= Beginning of Section =

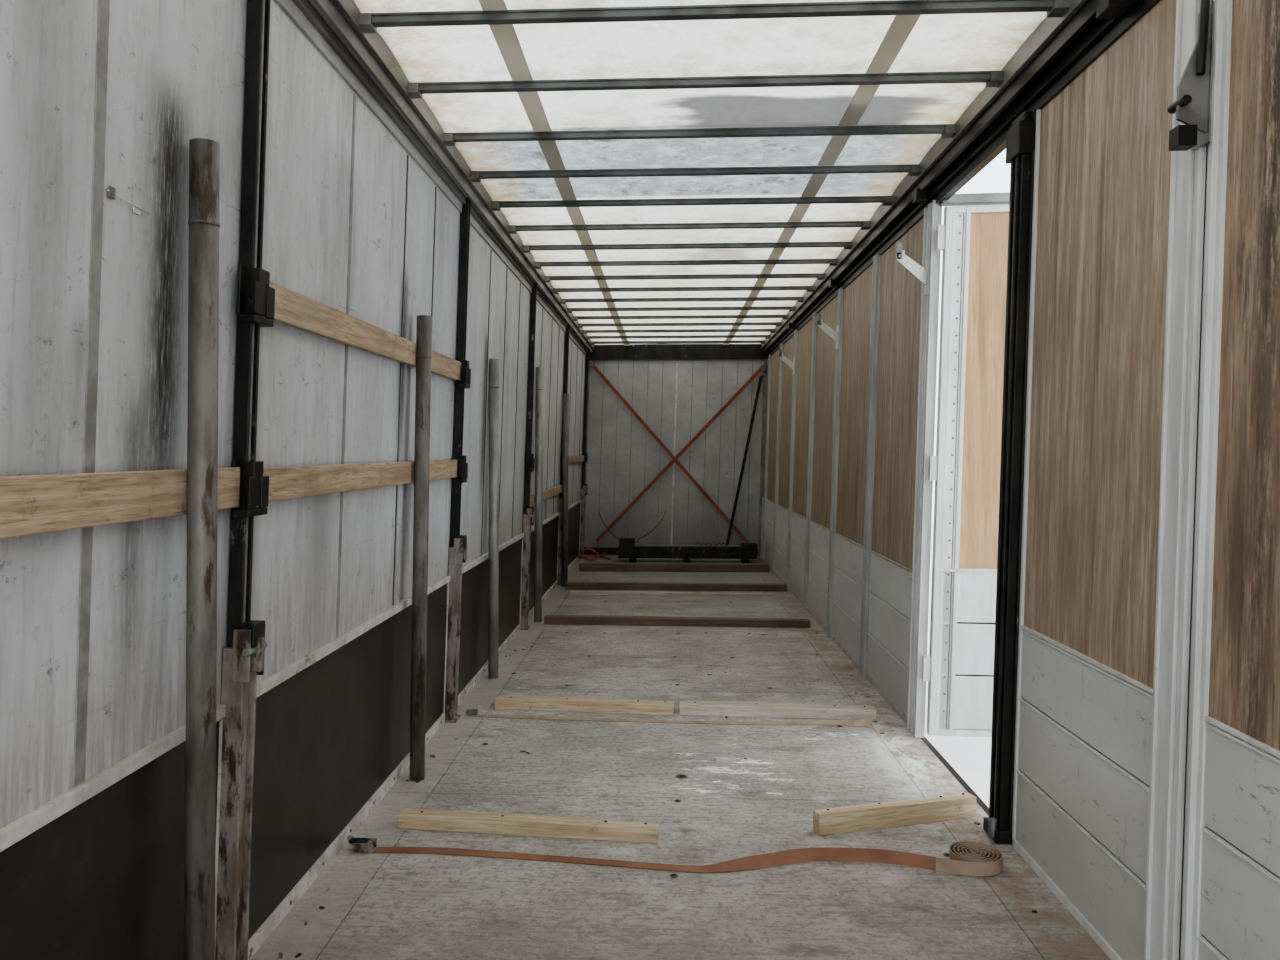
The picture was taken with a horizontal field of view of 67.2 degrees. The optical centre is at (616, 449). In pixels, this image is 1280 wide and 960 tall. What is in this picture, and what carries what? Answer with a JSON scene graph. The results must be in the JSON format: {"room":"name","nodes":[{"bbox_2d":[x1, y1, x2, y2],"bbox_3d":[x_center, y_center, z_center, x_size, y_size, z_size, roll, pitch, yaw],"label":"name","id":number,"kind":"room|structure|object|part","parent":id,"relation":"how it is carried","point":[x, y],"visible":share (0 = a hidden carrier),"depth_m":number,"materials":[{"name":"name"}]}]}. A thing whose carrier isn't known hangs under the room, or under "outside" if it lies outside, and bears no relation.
{"room":"truck trailer interior","nodes":[
{"label":"truck trailer interior","id":0,"kind":"room"},
{"bbox_2d":[0,0,585,828],"bbox_3d":[-0.833,0.000,6.353,0.129,3.000,14.000,0,0,3],"label":"wall","id":1,"kind":"structure","parent":0,"point":[176,76],"depth_m":2.27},
{"bbox_2d":[0,704,225,959],"bbox_3d":[-1.115,1.059,1.350,0.054,0.782,2.366,0,0,3],"label":"kickboard","id":2,"kind":"object","parent":1,"relation":"attached to","point":[96,871],"visible":0.67,"depth_m":2.02,"materials":[{"name":"black wood"}]},
{"bbox_2d":[107,186,149,214],"bbox_3d":[-1.026,-0.520,2.019,0.007,0.030,0.155,0,0,3],"label":"tag","id":3,"kind":"object","parent":1,"relation":"attached to","point":[111,190],"visible":1,"depth_m":1.98,"materials":[{"name":"paper"}]},
{"bbox_2d":[73,0,582,785],"bbox_3d":[-0.788,-0.298,6.696,0.067,1.924,11.725,0,0,3],"label":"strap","id":4,"kind":"object","parent":1,"relation":"attached to","point":[101,75],"visible":0.79,"depth_m":1.92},
{"bbox_2d":[248,575,449,959],"bbox_3d":[-0.981,1.059,3.881,0.054,0.782,2.516,0,0,3],"label":"kickboard","id":5,"kind":"object","parent":1,"relation":"attached to","point":[332,726],"visible":0.88,"depth_m":3.36,"materials":[{"name":"black wood"}]},
{"bbox_2d":[274,0,593,355],"bbox_3d":[-0.743,-1.385,6.348,0.126,0.230,14.000,0,0,3],"label":"roof rail","id":6,"kind":"object","parent":1,"relation":"attached to","point":[364,61],"depth_m":3.95,"materials":[{"name":"grey metal"}]},
{"bbox_2d":[535,259,836,268],"bbox_3d":[0.513,-1.421,7.333,2.341,0.042,0.070,0,0,3],"label":"bow","id":7,"kind":"object","parent":6,"relation":"attached to","point":[832,262],"depth_m":7.32,"materials":[{"name":"grey metal"}]},
{"bbox_2d":[523,241,851,252],"bbox_3d":[0.481,-1.421,6.734,2.341,0.042,0.070,0,0,3],"label":"bow","id":8,"kind":"object","parent":6,"relation":"attached to","point":[847,245],"depth_m":6.71,"materials":[{"name":"grey metal"}]},
{"bbox_2d":[509,221,869,233],"bbox_3d":[0.450,-1.421,6.135,2.341,0.042,0.070,0,0,3],"label":"bow","id":9,"kind":"object","parent":6,"relation":"attached to","point":[865,225],"depth_m":6.12,"materials":[{"name":"grey metal"}]},
{"bbox_2d":[492,196,892,210],"bbox_3d":[0.418,-1.421,5.536,2.341,0.042,0.070,0,0,3],"label":"bow","id":10,"kind":"object","parent":6,"relation":"attached to","point":[885,200],"depth_m":5.52,"materials":[{"name":"grey metal"}]},
{"bbox_2d":[470,164,920,181],"bbox_3d":[0.386,-1.421,4.936,2.341,0.042,0.070,0,0,3],"label":"bow","id":11,"kind":"object","parent":6,"relation":"attached to","point":[912,169],"depth_m":4.92,"materials":[{"name":"grey metal"}]},
{"bbox_2d":[443,124,955,145],"bbox_3d":[0.354,-1.421,4.337,2.341,0.042,0.070,0,0,3],"label":"bow","id":12,"kind":"object","parent":6,"relation":"attached to","point":[946,130],"depth_m":4.32,"materials":[{"name":"grey metal"}]},
{"bbox_2d":[407,70,1003,98],"bbox_3d":[0.323,-1.421,3.738,2.341,0.042,0.070,0,0,3],"label":"bow","id":13,"kind":"object","parent":6,"relation":"attached to","point":[991,78],"depth_m":3.72,"materials":[{"name":"grey metal"}]},
{"bbox_2d":[358,0,1069,32],"bbox_3d":[0.291,-1.421,3.139,2.341,0.042,0.070,0,0,3],"label":"bow","id":14,"kind":"object","parent":6,"relation":"attached to","point":[368,22],"depth_m":3.13,"materials":[{"name":"grey metal"}]},
{"bbox_2d":[458,533,523,705],"bbox_3d":[-0.843,1.059,6.498,0.054,0.782,2.536,0,0,3],"label":"kickboard","id":15,"kind":"object","parent":1,"relation":"attached to","point":[473,652],"visible":0.66,"depth_m":6.15,"materials":[{"name":"black wood"}]},
{"bbox_2d":[528,512,559,619],"bbox_3d":[-0.705,1.059,9.109,0.054,0.782,2.506,0,0,3],"label":"kickboard","id":16,"kind":"object","parent":1,"relation":"attached to","point":[550,526],"visible":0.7,"depth_m":9.45,"materials":[{"name":"black wood"}]},
{"bbox_2d":[568,500,581,570],"bbox_3d":[-0.568,1.059,11.695,0.054,0.782,2.486,0,0,3],"label":"kickboard","id":17,"kind":"object","parent":1,"relation":"attached to","point":[574,510],"visible":0.58,"depth_m":12.11,"materials":[{"name":"black wood"}]},
{"bbox_2d":[584,343,763,547],"bbox_3d":[0.786,0.010,13.297,2.632,3.080,0.040,0,0,3],"label":"wall","id":18,"kind":"structure","parent":0,"point":[653,373],"depth_m":13.28,"materials":[{"name":"metal"}]},
{"bbox_2d":[589,362,758,555],"bbox_3d":[0.780,0.113,13.196,2.333,2.665,0.061,0,0,4],"label":"strap","id":19,"kind":"object","parent":18,"relation":"attached to","point":[591,364],"visible":0.96,"depth_m":13.17,"materials":[{"name":"red fabric"}]},
{"bbox_2d":[584,344,766,555],"bbox_3d":[0.784,0.000,13.252,2.566,2.900,0.050,0,0,3],"label":"trim","id":20,"kind":"structure","parent":18,"relation":"attached to","point":[692,351],"depth_m":13.24,"materials":[{"name":"black metal"}]},
{"bbox_2d":[596,365,764,541],"bbox_3d":[0.865,0.053,13.172,2.319,2.427,0.062,0,0,1],"label":"strap","id":21,"kind":"object","parent":18,"relation":"attached to","point":[762,367],"visible":1,"depth_m":13.14,"materials":[{"name":"red fabric"}]},
{"bbox_2d":[726,371,763,544],"bbox_3d":[1.748,0.107,13.124,0.546,2.373,0.072,0,0,-10],"label":"strap","id":22,"kind":"object","parent":18,"relation":"attached to","point":[761,374],"visible":0.98,"depth_m":13.09,"materials":[{"name":"black fabric"}]},
{"bbox_2d":[591,340,764,344],"bbox_3d":[0.798,-1.421,12.726,2.341,0.042,0.070,0,0,3],"label":"bow","id":23,"kind":"object","parent":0,"point":[736,341],"depth_m":12.71,"materials":[{"name":"grey metal"}]},
{"bbox_2d":[587,335,769,339],"bbox_3d":[0.767,-1.421,12.126,2.341,0.042,0.070,0,0,3],"label":"bow","id":24,"kind":"object","parent":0,"point":[669,336],"depth_m":12.10,"materials":[{"name":"grey metal"}]},
{"bbox_2d":[583,329,774,333],"bbox_3d":[0.735,-1.421,11.527,2.341,0.042,0.070,0,0,3],"label":"bow","id":25,"kind":"object","parent":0,"point":[674,330],"depth_m":11.51,"materials":[{"name":"grey metal"}]},
{"bbox_2d":[578,322,780,327],"bbox_3d":[0.703,-1.421,10.928,2.341,0.042,0.070,0,0,3],"label":"bow","id":26,"kind":"object","parent":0,"point":[777,324],"depth_m":10.91,"materials":[{"name":"grey metal"}]},
{"bbox_2d":[573,315,786,320],"bbox_3d":[0.672,-1.421,10.329,2.341,0.042,0.070,0,0,3],"label":"bow","id":27,"kind":"object","parent":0,"point":[575,318],"depth_m":10.31,"materials":[{"name":"grey metal"}]},
{"bbox_2d":[250,555,1110,959],"bbox_3d":[0.335,1.518,6.291,2.615,0.143,14.000,0,0,3],"label":"floor","id":28,"kind":"structure","parent":0,"point":[378,906],"depth_m":3.71,"materials":[{"name":"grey concrete"}]},
{"bbox_2d":[184,138,219,959],"bbox_3d":[-0.973,0.365,2.255,0.080,2.170,0.068,0,0,3],"label":"pole","id":29,"kind":"object","parent":28,"relation":"on","point":[204,154],"visible":1,"depth_m":2.23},
{"bbox_2d":[215,0,274,959],"bbox_3d":[-0.996,0.050,2.566,0.135,2.800,0.120,0,0,3],"label":"post","id":30,"kind":"object","parent":28,"relation":"on","point":[243,656],"visible":1,"depth_m":2.54,"materials":[{"name":"black metal"}]},
{"bbox_2d":[0,467,239,538],"bbox_3d":[-1.079,0.098,1.044,0.025,0.105,2.970,0,0,3],"label":"wooden side lath","id":31,"kind":"object","parent":30,"relation":"attached to","point":[29,504],"visible":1,"depth_m":1.88,"materials":[{"name":"brown wood"}]},
{"bbox_2d":[263,459,457,500],"bbox_3d":[-0.929,0.098,3.869,0.025,0.095,2.530,0,0,3],"label":"wooden side lath","id":32,"kind":"object","parent":30,"relation":"attached to","point":[295,481],"visible":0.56,"depth_m":3.31,"materials":[{"name":"brown wood"}]},
{"bbox_2d":[409,315,431,780],"bbox_3d":[-0.866,0.430,4.242,0.099,2.041,0.068,0,0,3],"label":"pole","id":33,"kind":"object","parent":28,"relation":"on","point":[424,322],"visible":1,"depth_m":4.21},
{"bbox_2d":[445,198,470,722],"bbox_3d":[-0.858,0.050,5.173,0.135,2.800,0.120,0,0,3],"label":"post","id":34,"kind":"object","parent":28,"relation":"on","point":[457,556],"visible":0.94,"depth_m":5.14,"materials":[{"name":"black metal"}]},
{"bbox_2d":[262,281,460,380],"bbox_3d":[-0.911,-0.420,3.879,0.025,0.100,2.550,0,0,3],"label":"wooden side lath","id":35,"kind":"object","parent":34,"relation":"attached to","point":[294,309],"visible":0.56,"depth_m":3.33,"materials":[{"name":"brown wood"}]},
{"bbox_2d":[488,359,499,678],"bbox_3d":[-0.785,0.435,6.130,0.074,2.030,0.068,0,0,3],"label":"pole","id":36,"kind":"object","parent":28,"relation":"on","point":[494,364],"visible":1,"depth_m":6.10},
{"bbox_2d":[398,808,658,842],"bbox_3d":[-0.340,1.423,3.654,0.999,0.053,0.077,0,0,8],"label":"wooden plank","id":37,"kind":"object","parent":28,"relation":"on","point":[422,819],"visible":1,"depth_m":3.63,"materials":[{"name":"brown wood"}]},
{"bbox_2d":[520,283,536,629],"bbox_3d":[-0.719,0.050,7.799,0.135,2.800,0.120,0,0,3],"label":"post","id":38,"kind":"object","parent":28,"relation":"on","point":[529,514],"visible":0.93,"depth_m":7.77,"materials":[{"name":"black metal"}]},
{"bbox_2d":[530,484,561,506],"bbox_3d":[-0.663,0.420,9.098,0.025,0.100,2.500,0,0,3],"label":"wooden side lath","id":39,"kind":"object","parent":38,"relation":"attached to","point":[556,490],"visible":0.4,"depth_m":9.21,"materials":[{"name":"brown wood"}]},
{"bbox_2d":[534,367,542,621],"bbox_3d":[-0.663,0.375,8.146,0.081,2.150,0.068,0,0,3],"label":"pole","id":40,"kind":"object","parent":28,"relation":"on","point":[539,370],"visible":1,"depth_m":8.12,"materials":[{"name":"grey metal"}]},
{"bbox_2d":[557,325,569,584],"bbox_3d":[-0.582,0.050,10.395,0.135,2.800,0.120,0,0,3],"label":"post","id":41,"kind":"object","parent":28,"relation":"on","point":[566,354],"visible":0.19,"depth_m":10.36,"materials":[{"name":"black metal"}]},
{"bbox_2d":[561,394,568,586],"bbox_3d":[-0.552,0.425,10.243,0.081,2.050,0.068,0,0,3],"label":"pole","id":42,"kind":"object","parent":28,"relation":"on","point":[565,429],"visible":0.98,"depth_m":10.22,"materials":[{"name":"grey metal"}]},
{"bbox_2d":[579,350,588,555],"bbox_3d":[-0.445,0.050,12.972,0.135,2.800,0.120,0,0,3],"label":"post","id":43,"kind":"object","parent":28,"relation":"on","point":[584,489],"visible":0.87,"depth_m":12.94,"materials":[{"name":"black metal"}]},
{"bbox_2d":[568,455,583,462],"bbox_3d":[-0.515,0.110,11.694,0.024,0.080,2.500,0,0,3],"label":"wooden side lath","id":44,"kind":"object","parent":43,"relation":"attached to","point":[571,459],"visible":0.56,"depth_m":11.70,"materials":[{"name":"brown wood"}]},
{"bbox_2d":[495,695,674,714],"bbox_3d":[-0.181,1.421,5.367,1.002,0.058,0.092,0,0,7],"label":"wooden plank","id":45,"kind":"object","parent":28,"relation":"on","point":[540,703],"visible":1,"depth_m":5.33,"materials":[{"name":"brown wood"}]},
{"bbox_2d":[576,547,610,560],"bbox_3d":[-0.314,1.373,12.635,0.467,0.156,0.375,0,0,3],"label":"strap","id":46,"kind":"object","parent":28,"relation":"on","point":[594,557],"visible":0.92,"depth_m":12.74,"materials":[{"name":"red fabric"}]},
{"bbox_2d":[599,512,665,542],"bbox_3d":[0.206,1.040,12.957,0.903,0.428,0.020,0,0,3],"label":"strap","id":47,"kind":"object","parent":28,"relation":"on","point":[665,512],"visible":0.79,"depth_m":12.95,"materials":[{"name":"black fabric"}]},
{"bbox_2d":[278,629,1036,958],"bbox_3d":[0.306,1.447,5.194,2.353,0.006,5.425,0,0,3],"label":"debris","id":48,"kind":"object","parent":28,"relation":"on","point":[433,756],"visible":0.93,"depth_m":4.19,"materials":[{"name":"wood"}]},
{"bbox_2d":[466,709,871,726],"bbox_3d":[0.260,1.430,5.148,2.179,0.037,0.082,0,0,5],"label":"strap","id":49,"kind":"object","parent":28,"relation":"on","point":[469,712],"visible":1,"depth_m":5.11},
{"bbox_2d":[570,591,773,596],"bbox_3d":[0.543,1.433,9.595,2.030,0.033,0.052,0,0,4],"label":"wooden plank","id":50,"kind":"object","parent":28,"relation":"on","point":[571,592],"visible":1,"depth_m":9.58,"materials":[{"name":"wood"}]},
{"bbox_2d":[579,563,768,571],"bbox_3d":[0.679,1.403,11.506,2.261,0.093,0.127,0,0,2],"label":"wooden plank","id":51,"kind":"object","parent":28,"relation":"on","point":[583,567],"visible":1,"depth_m":11.45,"materials":[{"name":"brown wood"}]},
{"bbox_2d":[347,835,1002,875],"bbox_3d":[0.177,1.425,3.402,2.327,0.048,0.201,0,0,3],"label":"strap","id":52,"kind":"object","parent":28,"relation":"on","point":[969,858],"visible":1,"depth_m":3.37,"materials":[{"name":"fabric"}]},
{"bbox_2d":[566,582,786,591],"bbox_3d":[0.608,1.413,9.972,2.280,0.073,0.107,0,0,4],"label":"wooden plank","id":53,"kind":"object","parent":28,"relation":"on","point":[669,586],"visible":1,"depth_m":9.93,"materials":[{"name":"brown wood"}]},
{"bbox_2d":[544,615,809,627],"bbox_3d":[0.487,1.419,7.976,2.191,0.063,0.107,0,0,5],"label":"wooden plank","id":54,"kind":"object","parent":28,"relation":"on","point":[548,619],"visible":1,"depth_m":7.94,"materials":[{"name":"brown wood"}]},
{"bbox_2d":[618,538,756,562],"bbox_3d":[0.917,1.300,12.499,1.786,0.300,0.300,0,0,3],"label":"beam","id":55,"kind":"structure","parent":28,"relation":"on","point":[627,547],"depth_m":12.42,"materials":[{"name":"black metal"}]},
{"bbox_2d":[696,542,726,546],"bbox_3d":[1.214,1.214,12.393,0.403,0.054,0.134,0,0,3],"label":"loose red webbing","id":56,"kind":"object","parent":55,"relation":"on","point":[697,542],"visible":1,"depth_m":12.38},
{"bbox_2d":[760,354,770,560],"bbox_3d":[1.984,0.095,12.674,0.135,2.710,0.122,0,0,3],"label":"wall post","id":57,"kind":"object","parent":28,"relation":"on","point":[769,363],"visible":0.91,"depth_m":12.62,"materials":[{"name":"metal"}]},
{"bbox_2d":[772,343,781,572],"bbox_3d":[1.917,0.095,11.396,0.135,2.710,0.122,0,0,3],"label":"wall post","id":58,"kind":"object","parent":28,"relation":"on","point":[780,360],"visible":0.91,"depth_m":11.34,"materials":[{"name":"metal"}]},
{"bbox_2d":[679,701,875,719],"bbox_3d":[0.872,1.421,5.263,1.056,0.058,0.095,0,0,5],"label":"wooden plank","id":59,"kind":"object","parent":28,"relation":"on","point":[709,708],"visible":1,"depth_m":5.23,"materials":[{"name":"beige wood"}]},
{"bbox_2d":[778,329,796,588],"bbox_3d":[1.806,0.095,10.100,0.219,2.710,0.122,0,0,3],"label":"wall post","id":60,"kind":"object","parent":28,"relation":"on","point":[792,365],"visible":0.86,"depth_m":10.07,"materials":[{"name":"metal"}]},
{"bbox_2d":[803,311,815,609],"bbox_3d":[1.779,0.095,8.799,0.135,2.710,0.122,0,0,3],"label":"wall post","id":61,"kind":"object","parent":28,"relation":"on","point":[814,313],"visible":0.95,"depth_m":8.75,"materials":[{"name":"metal"}]},
{"bbox_2d":[817,287,841,636],"bbox_3d":[1.669,0.095,7.503,0.219,2.710,0.122,0,0,3],"label":"wall post","id":62,"kind":"object","parent":28,"relation":"on","point":[835,335],"visible":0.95,"depth_m":7.48,"materials":[{"name":"metal"}]},
{"bbox_2d":[859,253,878,676],"bbox_3d":[1.642,0.095,6.203,0.135,2.710,0.122,0,0,3],"label":"wall post","id":63,"kind":"object","parent":28,"relation":"on","point":[875,274],"visible":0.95,"depth_m":6.18,"materials":[{"name":"metal"}]},
{"bbox_2d":[813,793,975,835],"bbox_3d":[1.084,1.409,3.732,0.690,0.083,0.056,0,0,-16],"label":"wooden plank","id":64,"kind":"object","parent":28,"relation":"on","point":[863,817],"visible":1,"depth_m":3.70,"materials":[{"name":"brown wood"}]},
{"bbox_2d":[895,200,941,737],"bbox_3d":[1.533,0.095,4.931,0.219,2.710,0.170,0,0,3],"label":"wall post","id":65,"kind":"object","parent":28,"relation":"on","point":[928,273],"visible":0.99,"depth_m":4.85,"materials":[{"name":"metal"}]},
{"bbox_2d":[922,204,1008,736],"bbox_3d":[2.181,0.102,4.745,1.320,2.635,0.064,0,0,6],"label":"leaf","id":66,"kind":"object","parent":65,"relation":"attached to","point":[982,257],"depth_m":4.78,"materials":[{"name":"brown wood"}]},
{"bbox_3d":[1.620,0.068,4.802,0.190,2.477,0.042,0,0,3],"label":"hinges and rivets","id":67,"kind":"part","parent":66,"relation":"part of","materials":[{"name":"white metal"}]},
{"bbox_2d":[940,192,1009,206],"bbox_3d":[2.230,-1.248,4.743,1.226,0.045,0.070,0,0,6],"label":"header bar","id":68,"kind":"object","parent":65,"relation":"attached to","point":[969,198],"visible":0.24,"depth_m":4.76,"materials":[{"name":"white metal"}]},
{"bbox_2d":[983,109,1035,843],"bbox_3d":[1.489,0.098,3.616,0.227,2.695,0.180,0,0,3],"label":"post","id":69,"kind":"object","parent":28,"relation":"on","point":[1020,139],"visible":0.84,"depth_m":3.55,"materials":[{"name":"black metal"}]},
{"bbox_2d":[1144,0,1223,959],"bbox_3d":[1.438,0.095,2.423,0.142,2.710,0.210,0,0,3],"label":"wall post","id":70,"kind":"object","parent":28,"relation":"on","point":[1195,107],"visible":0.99,"depth_m":2.42,"materials":[{"name":"metal"}]},
{"bbox_2d":[567,306,794,312],"bbox_3d":[0.640,-1.421,9.730,2.341,0.042,0.070,0,0,3],"label":"bow","id":71,"kind":"object","parent":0,"point":[791,308],"depth_m":9.71,"materials":[{"name":"grey metal"}]},
{"bbox_2d":[561,297,802,303],"bbox_3d":[0.608,-1.421,9.131,2.341,0.042,0.070,0,0,3],"label":"bow","id":72,"kind":"object","parent":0,"point":[799,299],"depth_m":9.11,"materials":[{"name":"grey metal"}]},
{"bbox_2d":[553,286,812,293],"bbox_3d":[0.576,-1.421,8.531,2.341,0.042,0.070,0,0,3],"label":"bow","id":73,"kind":"object","parent":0,"point":[741,288],"depth_m":8.51,"materials":[{"name":"grey metal"}]},
{"bbox_2d":[545,273,823,281],"bbox_3d":[0.545,-1.421,7.932,2.341,0.042,0.070,0,0,3],"label":"bow","id":74,"kind":"object","parent":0,"point":[820,276],"depth_m":7.92,"materials":[{"name":"grey metal"}]},
{"bbox_2d":[479,0,919,345],"bbox_3d":[0.448,-1.441,6.285,1.440,0.004,14.000,0,0,3],"label":"strap","id":75,"kind":"object","parent":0,"point":[505,35],"depth_m":4.16,"materials":[{"name":"beige fabric"}]},
{"bbox_2d":[354,0,1046,344],"bbox_3d":[0.464,-1.468,6.284,2.411,0.041,14.000,0,0,3],"label":"ceiling","id":76,"kind":"structure","parent":0,"point":[969,41],"depth_m":4.18,"materials":[{"name":"white plastic"}]},
{"bbox_2d":[764,348,779,569],"bbox_3d":[1.963,0.090,12.033,0.132,2.720,1.160,0,0,3],"label":"wall panel","id":77,"kind":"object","parent":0,"point":[774,366],"depth_m":12.15,"materials":[{"name":"brown wood"}]},
{"bbox_2d":[775,335,793,583],"bbox_3d":[1.895,0.090,10.745,0.132,2.720,1.180,0,0,3],"label":"wall panel","id":78,"kind":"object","parent":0,"point":[788,347],"depth_m":10.83,"materials":[{"name":"brown wood"}]},
{"bbox_2d":[789,318,812,604],"bbox_3d":[1.826,0.090,9.447,0.132,2.720,1.180,0,0,3],"label":"wall panel","id":79,"kind":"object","parent":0,"point":[804,335],"depth_m":9.51,"materials":[{"name":"brown wood"}]},
{"bbox_2d":[807,295,837,630],"bbox_3d":[1.757,0.090,8.149,0.132,2.720,1.180,0,0,3],"label":"wall panel","id":80,"kind":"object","parent":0,"point":[825,346],"depth_m":8.19,"materials":[{"name":"brown wood"}]},
{"bbox_2d":[831,263,872,668],"bbox_3d":[1.688,0.090,6.850,0.132,2.720,1.180,0,0,3],"label":"wall panel","id":81,"kind":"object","parent":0,"point":[857,296],"depth_m":6.87,"materials":[{"name":"brown wood"}]},
{"bbox_2d":[865,217,923,724],"bbox_3d":[1.621,0.090,5.577,0.132,2.720,1.130,0,0,3],"label":"wall panel","id":82,"kind":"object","parent":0,"point":[899,290],"depth_m":5.57,"materials":[{"name":"brown wood"}]},
{"bbox_2d":[761,0,1159,358],"bbox_3d":[1.664,-1.370,6.221,0.129,0.260,14.000,0,0,3],"label":"roof rail","id":83,"kind":"structure","parent":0,"point":[1059,49],"depth_m":3.97,"materials":[{"name":"black metal"}]},
{"bbox_3d":[1.664,-1.370,6.221,0.129,0.260,14.000,0,0,3],"label":"rail","id":84,"kind":"part","parent":83,"relation":"part of","materials":[{"name":"black metal"}]},
{"bbox_2d":[1011,0,1175,959],"bbox_3d":[1.486,0.090,3.026,0.132,2.720,1.000,0,0,3],"label":"wall panel","id":85,"kind":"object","parent":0,"point":[1101,193],"depth_m":2.94,"materials":[{"name":"brown wood"}]},
{"bbox_2d":[1191,0,1279,959],"bbox_3d":[1.416,0.090,1.702,0.132,2.720,1.250,0,0,3],"label":"wall panel","id":86,"kind":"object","parent":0,"point":[1236,895],"depth_m":2.20,"materials":[{"name":"brown wood"}]},
{"label":"outside","id":87,"kind":"structure","parent":0,"visible":0},
{"bbox_2d":[924,524,990,806],"bbox_3d":[0.396,2.675,7.489,50.000,0.050,55.000,0,0,3],"label":"ground","id":88,"kind":"structure","parent":87,"point":[970,757],"depth_m":8.40,"materials":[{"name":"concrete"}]}
]}

= End of Section =

[Required work]: Going through the data, tally the lines containing "concrete" and report only the result.

[Exercise solution]: 2